The leaked data appears to be copied from older dumps

Aug 16, 2012 13:02 GMT  ·  By

An Anonymous hacker claims to have hacked Sony’s PlayStation Network, stealing 50 gigabytes' worth of information. Sony representatives have denied the hacker’s claims and evidence suggests that they may be right.

“Think outside the box. I am a man with no name, I'm the man behind Anonymous, hence ‘master & card visa takedown in 2010.’ FBI, will you seize the innocent doors, or a devil behind that door who's staring right at'cha?,” the hacker wrote next to the leaked data.

“I got no Twitter, Facebook, neither I go in IRC.. If someone takes credit for this pwnage, he's a [expletive]. What's the target? It's SONY, [expletive]. About 10 million [users] at risk. Yes, if you play playstation network, you're included.”

It wouldn’t be the first time when someone breaches Sony and the thousands of email addresses and password hashes left many wondering if hackers had succeeded once again.

So, what is the evidence which suggests that the data leak may be a fake?

First of all, in his statement, the hacker asks those who want the complete 50 gigabyte database to contact him at a certain email address. However, this address – [email protected] – doesn’t seem to exist.

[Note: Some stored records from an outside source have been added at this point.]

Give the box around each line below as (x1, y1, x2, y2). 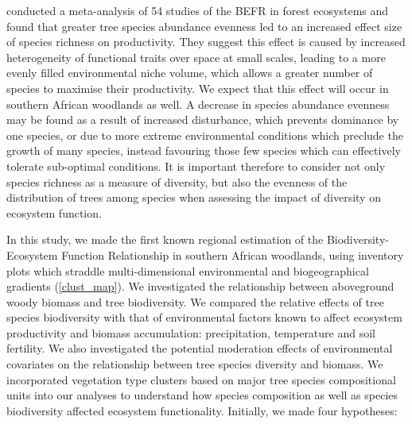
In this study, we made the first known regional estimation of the (6, 231, 324, 248)
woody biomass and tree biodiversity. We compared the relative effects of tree (6, 293, 384, 310)
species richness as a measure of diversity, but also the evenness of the (6, 173, 348, 190)
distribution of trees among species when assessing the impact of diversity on (6, 189, 381, 206)
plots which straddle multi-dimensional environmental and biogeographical (6, 262, 369, 279)
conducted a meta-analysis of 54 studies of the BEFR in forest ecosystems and (6, 2, 389, 18)
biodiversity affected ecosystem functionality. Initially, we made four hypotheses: (6, 402, 398, 418)
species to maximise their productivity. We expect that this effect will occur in (6, 79, 389, 96)

Furthermore, by comparing the email addresses and the password hashes to older data dumps, we have been able to determine that much of it seems to be copied from older hacks.

One of them was from March 2012 and it targeted security solutions provider Universe Security. Much of the data is copied from there.

The details also appear to be taken from a file published by SweZec, containing some 10,000 email addresses and their associated password hashes. According to the hackers, the data belongs to users from Sweden.

All this evidence and Sony’s statement (they probably wouldn’t lie about it if 10 million users were exposed) indicates that this is another fake hack.